I have a low end GPU which I bought for use as my system (Windows) display device. I’m using it for CUDA development work, for what I hope will be a high performing application. Before I invest in a more powerful GPU and look for development partners, I’d like to have some confidence that my code is capable of running at near 100% of the compute capacity of the ultimate target device.
If any of you think this is a fool’s errand, please tell me.
Otherwise, I want to get some reasonable timings of the kernel code on my present device. The kernel is predominantly compute bound and does little communication with the host. Ideally, the clock() interval should be the exactly the same for the same code most of the time.
However, when the times get up to 200 or more cycles, the actual interval samples are so far spread out that I cannot tell how long the code actually takes when nothing is interfering with it.
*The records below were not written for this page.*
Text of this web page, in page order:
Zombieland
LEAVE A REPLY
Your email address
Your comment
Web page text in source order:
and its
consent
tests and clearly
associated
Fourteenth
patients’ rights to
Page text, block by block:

My device has only a single Kepler SMX, and it is being used for all the system display functions. I would like to reserve half of the SMX for my kernel, which is 96 of the CUDA cores and two warp schedulers. If the second warp scheduler can be kept idle, and the first one running nothing but my kernel, then supposedly it should run the same speed all (or almost all) of the time. Then my clock intervals would be a lot more useful to me.
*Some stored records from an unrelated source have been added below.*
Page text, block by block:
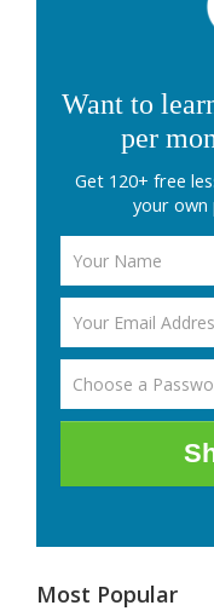
Want to
per
Get 120+ free
your own
Most Popular
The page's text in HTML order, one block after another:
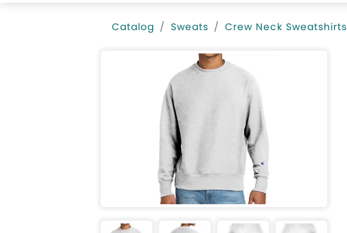
Catalog Sweats Crew Neck Sweatshirts
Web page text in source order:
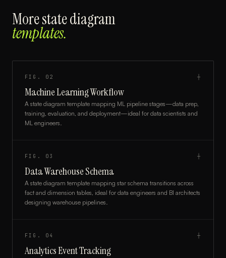
Morestate diagram
templates.
FIG. 02 ┼
Machine Learning Workflow
A state diagram template mapping ML pipeline stages—data prep,
training, evaluation, and deployment—ideal for data scientists and
ML engineers.
FIG. 03 ┼
Data Warehouse Schema
A state diagram template mapping star schema transitions across
fact and dimension tables, ideal for data engineers and BI architects
designing warehouse pipelines.
FIG. 04 ┼
Analytics Event Tracking
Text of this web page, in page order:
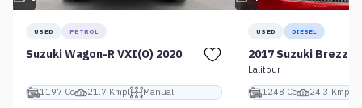
USED PETROL
Suzuki Wagon-R VXI(O) 2020
1197 Cc 21.7 Kmpl Manual
USED DIESEL
2017 Suzuki Brezza
Lalitpur
1248 Cc
24.3 Kmpl

My device does indeed support priorities, with levels 0 and -1. Do you think this would help my kernel get more processing cycles. And what functions could I call to control the warp schedulers? Is it possible to write a second kernel for the second scheduler that will not interfere with instruction dispatch by the first scheduler – if so, then I might assign both of these kernels to the same pair of schedulers and reserve them.
You don’t have the ability to individually control warp schedulers, or split up a SMX the way you are suggesting. Priorities don’t allow you to arbitrate between CUDA and graphics.
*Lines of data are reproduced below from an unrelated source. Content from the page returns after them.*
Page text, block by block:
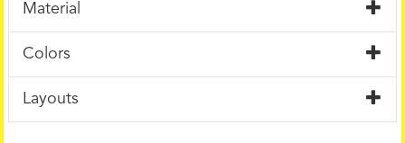
Material
Colors
Layouts
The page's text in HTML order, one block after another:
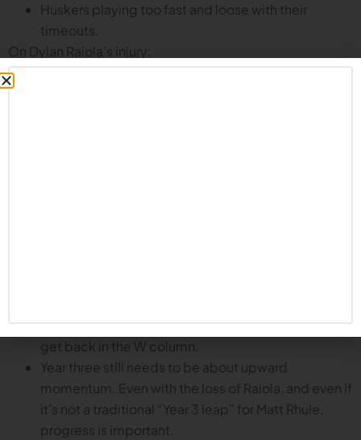
Huskers playing too fast and loose with their
timeouts.
On Dylan Raiola’s injury:
to get the bad taste out of their mouth and try to
get back in the W column.
Year three still needs to be about upward
momentum. Even with the loss of Raiola, and even if
it’s not a traditional “Year 3 leap” for Matt Rhule,
progress is important.
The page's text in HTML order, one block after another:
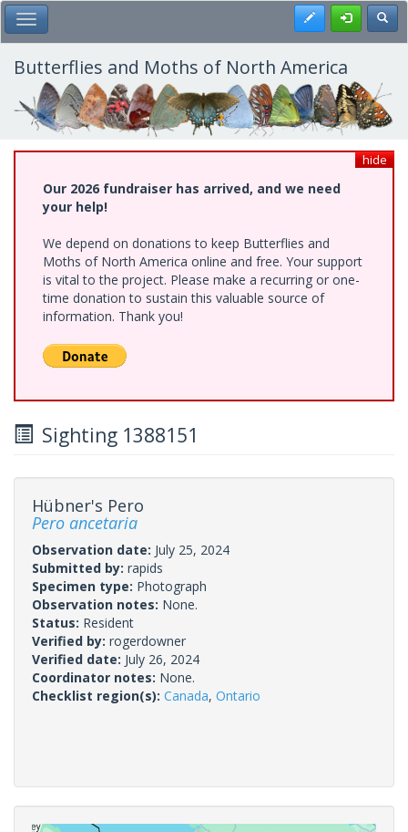
Skip
to
main
content
Toggle Main Menu Register
Butterflies and Moths of North America
hide
Our 2026 fundraiser has arrived, and we need
your help!
We depend on donations to keep Butterflies and
Moths of North America online and free. Your support
is vital to the project. Please make a recurring or one-
time donation to sustain this valuable source of
information. Thank you!
Sighting 1388151
Hübner's Pero
Pero ancetaria
Observation date: July 25, 2024
Submitted by: rapids
Specimen type: Photograph
Observation notes: None.
Status: Resident
Verified by: rogerdowner
Verified date: July 26, 2024
Coordinator notes: None.
Checklist region(s): Canada, Ontario

If you want to reserve a device for CUDA, and in general my recommendation for CUDA work, I would switch to linux.
I would recommend getting a more powerful device dedicated to CUDA as soon as possible, and devote your existing card to driving the display.
My experience when I started with CUDA a while ago was that the scaling did not work out as I anticipated, and I had to rework large parts of my code.
CUDA has become more forgiving to non-optimal code since, and easier to use in general. So my experience may not directly translate to contemporary CUDA versions and GPUs, where even low-end devices are much more powerful now. But I’d believe it still makes a difference, and timing code on a WDDM device also driving the display is so hard I wouldn’t even try.
On Windows you’d want a card you can put into TCC mode (Tesla, or apparently (some?) Titans which you’ll now have to buy second hand).